Main accuser takes stand in Bill Cosby trial
Main accuser recalls 2004 encounter
NORRISTOWN, PA. Andrea Constand, star witness and main accuser in Bill Cosby’s sexual assault trial here, took the stand Tuesday and told a jury that her former Temple University mentor drugged her and assaulted her as she lay helpless at his home in suburban Philadelphia in 2004.
The Canadian-born Constand, 44, testified she went to Cosby’s home to talk about her career. He offered her three blue pills to help her “relax,” she said.
“I thought I was having a bad reaction. ... My legs were getting rubbery. ... I don’t really remember passing out.”
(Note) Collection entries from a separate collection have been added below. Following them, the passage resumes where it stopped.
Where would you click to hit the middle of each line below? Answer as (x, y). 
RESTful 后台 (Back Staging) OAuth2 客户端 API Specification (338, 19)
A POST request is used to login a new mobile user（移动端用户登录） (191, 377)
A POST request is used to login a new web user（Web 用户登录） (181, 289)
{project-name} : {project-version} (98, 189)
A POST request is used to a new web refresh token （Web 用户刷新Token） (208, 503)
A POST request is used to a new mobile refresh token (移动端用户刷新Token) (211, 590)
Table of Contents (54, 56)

Sometime later, she jolted awake, she said, and felt Cosby’s hand “groping my breasts.” She said she felt his hand in her vagina and he placed her hand on his penis. She wanted to stop him, she said, but wasn’t able to do so.
“I was frozen. ... The next thing I recall is putting my two feet on the ground and feeling my ( bra) around my neck,” about 4 a.m. or 5 a.m.
In tears, Constand said she felt humiliated and confused as she drove away from Cosby’s house the morning after.
Under prosecution questioning, Constand said she met Cosby several times at his home and at restaurants.
Once before the night in question, she testified, Cosby touched her inappropriately. So why did she continue to visit Cosby, she was asked. “I wasn’t scared of someone making a pass at me or an advance at me,” she said.
Constand’s cross-examination continues Wednesday.